还有健忘一证,老年人居多,世人多以为心脾不足,精血亏损所致为主,用药“专以天王补心、宁神定志诸方”,确是市习常法。郑氏则认为,此证“总以精神不足为主”,属阳气亏虚,治应培补阳气,“方用白通汤久服,或桂枝龙骨牡蛎散,三才(封髓丹)、潜阳等汤,缓缓服至五六十剂,自然如常”(《医法圆通·卷二》)。突出扶阳理念,令人耳目一新。
又如癫、痫二证,“缘由先天真阳不运,寒痰阻塞也”。“以予所论,真气衰为二病之本,痰阻是二病之因,治二证贵宜峻补元阳,元阳鼓动,阴邪痰湿立消,何癫痫之有乎?”(《医理真传·卷四》)与通常治法确实不同。
再如小儿痘证,世医“见下陷不足之症,用药总在这参、芪、鹿茸、归、芍,以为大补气血,究竟致死者多”,“而不知在人身立命之火种上用药”。“以为四逆汤乃伤寒之方,非痘科之方,不知此方正平塌下陷痘证之方,实补火种之第一方也”(《医理真传·卷四》)。
举一反三,可悟郑氏推崇扶阳思想的真谛,即并非头痛医头,脚痛医脚的对症下药,而是“治之但扶其真元”,从扶阳着手,以元气为本,此乃“握要之法”。
清王昂云:“医以辅养元气,非与疾求胜也。
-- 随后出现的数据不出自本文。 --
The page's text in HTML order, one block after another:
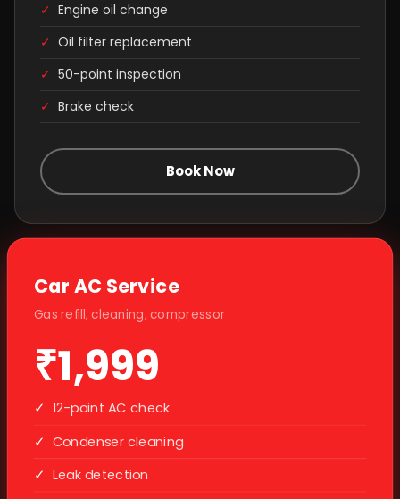
✓ Engine oil change
✓ Oil filter replacement
✓ 50-point inspection
✓ Brake check
Book Now
Car AC Service
Gas refill, cleaning, compressor
₹1,999
✓ 12-point AC check
✓ Condenser cleaning
✓ Leak detection
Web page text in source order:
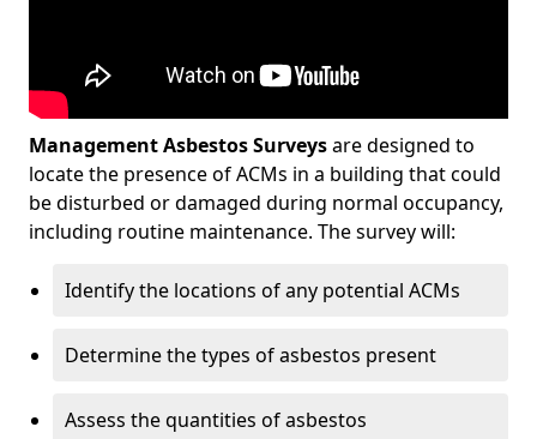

夫与疾求胜者,非味杂辛烈,性极毒猛,则得效不速,务速效者隐祸亦深,吾宁持久缓而待其自愈也。”徐灵胎亦认为:“诊病决生死者,不视病之轻重,而视元气之存亡,则百不失一矣。”以上所论治病以元气为重的观点与郑氏推重肾阳的观点可谓异曲同工。
2.擅用附子,独树一帜
理论上火神派推崇扶阳原则,在具体遣方用药上,则以擅用附子、干姜、四逆汤等温热方药著称,道理何在?郑钦安说:“用药者须知立极之要而调之。”“热不过附子,甜不过甘草,推其极也。古人以药性之至极,即以补人身立命之至极,二物相需并用,亦寓回阳之义。”“非附子不能挽欲绝之真阳。”“
郑钦安反复提到:“附子大辛大热,足壮先天元阳。”“能补坎中真阳,真阳为君火之种,补真火即是壮君火也。”“肉桂、附子、干姜,纯是一团烈火,火旺则阴自消,如日烈而片云无。况肉桂、附子二物,力能补坎离中之阳,其性刚烈至极,足以消尽僭上之阴气,阴气消尽,太空为之廓廊,自然上下奠安,无偏盛也”(《医理真传·卷二》)。
总之,他认为附子为热药“立极”之品,用以“补人身立命之至极”的元阳,自是顺理成章。后来祝味菊先生称附子“百药之长”,唐步祺先生称“附子为热药之冠”,应该都是从郑氏对附子的推崇演绎而来。